A thin sheet of rain had started falling. Hunter’s gaze dropped to the files and photographs scattered on his coffee table. Laura and Kelly stared back at him with terrified pleading eyes, their ragdoll smiles grotesquely outlined by rough stitches and black thread.
Knock, knock.
Hunter frowned as his eyes first shot towards his front room door and then quickly to his watch. Way too late for visitors. Besides, he couldn’t even remember the last time someone knocked on his door.
Knock, knock, knock.
A lot more urgent this time.
Hunter put down his glass, grabbed his gun from his holster, which was hanging from the back of a chair, and approached his front door. There was no peephole. Hunter hated them: they provided any assailant with a very easy kill shot. Just wait until the lens darkens and put a bullet through it. Training and instinct told him to stay to the right of the doorframe, out of reach of the door swing. That would avoid him being slammed in the face if anyone kicked the door in as he unlocked it. It would also put Hunter out of the direct blast path of a powerful weapon, should anyone be waiting to blow a hole through the door.
He undid the main lock and pulled the door back, letting it rest, fractionally open, on the security chain. From the outside, only part of his face was visible through the gap.
‘Expecting the bad guys?’ Whitney Myers asked with an amused grin.
She was wearing a cropped, black leather biker’s jacket with an AC/DC T-shirt underneath. Her blue jeans were faded and torn at her left knee, a look that was perfectly complemented by her silver-tip cowboy boots. Hunter looked her up and down. He was not amused.
‘Are you gonna invite me in or shoot me with that gun you’re holding behind your back?’
Hunter closed the door, undid the security chain and pulled it back open again. He was also wearing faded jeans – though his weren’t torn – but not much else.
It was Myers’ turn to look him up and down. ‘Well, somebody is a gym bunny.’ Her eyes paused at the tight muscles of his abdomen before slowly moving up to his chest, making sure she grabbed a good look of his biceps, and then finally back to his face.
‘Did you get lost on your way to a rock gig or something?’ He stood on the doorway, his gun still in his right hand. ‘What in the world are you doing here . . . and at this time of night?’
As her gaze moved past Hunter and into his apartment, Myers’ expression changed. ‘I’m sorry . . . are you . . . with someone?’
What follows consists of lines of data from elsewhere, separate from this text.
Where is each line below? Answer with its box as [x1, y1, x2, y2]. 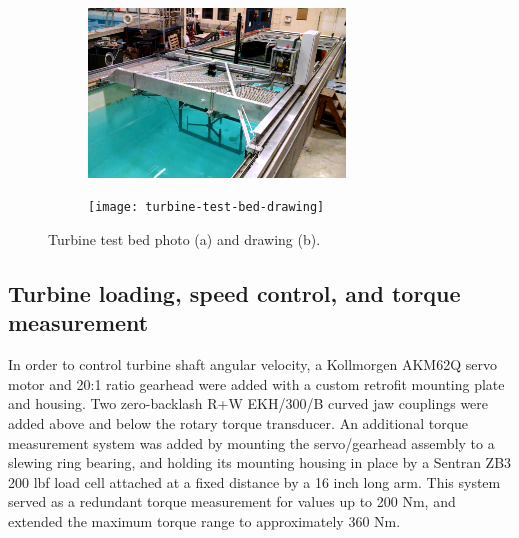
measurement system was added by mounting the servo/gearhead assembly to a [8, 432, 495, 453]
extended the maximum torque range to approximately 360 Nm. [8, 511, 401, 531]
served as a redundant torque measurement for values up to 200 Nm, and [8, 491, 456, 512]
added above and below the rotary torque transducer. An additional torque [8, 413, 469, 434]
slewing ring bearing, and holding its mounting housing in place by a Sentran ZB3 [8, 452, 512, 473]
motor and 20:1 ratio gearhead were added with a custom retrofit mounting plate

Hunter allowed the embarrassing moment to stretch for a couple of seconds before shaking his head.
‘No.’
He stepped back and fully opened the door, giving her a silent invitation.
Hunter’s front room was oddly shaped, with furniture that looked to have belonged to the Salvation Army. There were four mismatched chairs around a square, wooden table that he used as his computer desk. A laptop, together with a printer and a small table lamp were crammed onto it. A few feet away from the far wall was a beaten-up black sofa. The coffee table in front it was overflowing with pictures and police reports. Across the room Myers saw a glass bar with an impressive collection of single malt Scotch.
‘I can see you’re not a man who cares for extravagant decoration.’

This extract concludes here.